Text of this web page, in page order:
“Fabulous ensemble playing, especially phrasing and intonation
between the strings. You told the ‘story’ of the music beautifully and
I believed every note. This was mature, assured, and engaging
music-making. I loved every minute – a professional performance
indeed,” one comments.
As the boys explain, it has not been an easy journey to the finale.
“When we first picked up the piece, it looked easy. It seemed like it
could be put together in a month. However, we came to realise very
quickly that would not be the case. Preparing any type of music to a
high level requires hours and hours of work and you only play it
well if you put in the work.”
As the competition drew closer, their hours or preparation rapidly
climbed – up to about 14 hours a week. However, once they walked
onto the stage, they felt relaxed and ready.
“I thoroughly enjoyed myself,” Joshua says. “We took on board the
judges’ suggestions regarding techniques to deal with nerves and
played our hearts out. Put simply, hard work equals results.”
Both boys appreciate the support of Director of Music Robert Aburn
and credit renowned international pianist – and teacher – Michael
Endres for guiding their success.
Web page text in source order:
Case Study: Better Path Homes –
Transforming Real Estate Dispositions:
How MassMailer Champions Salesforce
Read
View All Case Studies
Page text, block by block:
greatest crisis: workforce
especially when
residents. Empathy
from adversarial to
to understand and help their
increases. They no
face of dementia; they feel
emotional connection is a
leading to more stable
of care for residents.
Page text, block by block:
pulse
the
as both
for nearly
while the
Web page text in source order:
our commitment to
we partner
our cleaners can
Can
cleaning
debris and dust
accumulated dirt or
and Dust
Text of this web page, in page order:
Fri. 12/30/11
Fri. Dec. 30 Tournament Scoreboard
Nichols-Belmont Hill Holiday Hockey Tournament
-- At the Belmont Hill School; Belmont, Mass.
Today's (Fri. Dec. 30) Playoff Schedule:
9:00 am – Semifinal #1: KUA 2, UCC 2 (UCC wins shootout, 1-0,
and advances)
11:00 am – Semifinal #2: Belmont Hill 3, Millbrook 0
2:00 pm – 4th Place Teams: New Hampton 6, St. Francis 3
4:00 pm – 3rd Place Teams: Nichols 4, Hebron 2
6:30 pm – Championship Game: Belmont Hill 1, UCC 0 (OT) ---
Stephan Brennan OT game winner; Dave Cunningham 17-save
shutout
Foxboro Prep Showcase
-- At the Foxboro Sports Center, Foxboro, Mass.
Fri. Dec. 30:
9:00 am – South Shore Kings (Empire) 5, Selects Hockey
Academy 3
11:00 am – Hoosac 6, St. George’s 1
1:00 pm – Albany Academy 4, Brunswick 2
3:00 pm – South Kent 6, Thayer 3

- _WHAT IS EXPECTED_:
Copy exactly, with no other lines, the stretch of the material that begins at the line containing "Foxboro Prep Showcase" and ends at its last line.

- _FINAL ANSWER_:
Foxboro Prep Showcase
-- At the Foxboro Sports Center, Foxboro, Mass.
Fri. Dec. 30:
9:00 am – South Shore Kings (Empire) 5, Selects Hockey
Academy 3
11:00 am – Hoosac 6, St. George’s 1
1:00 pm – Albany Academy 4, Brunswick 2
3:00 pm – South Kent 6, Thayer 3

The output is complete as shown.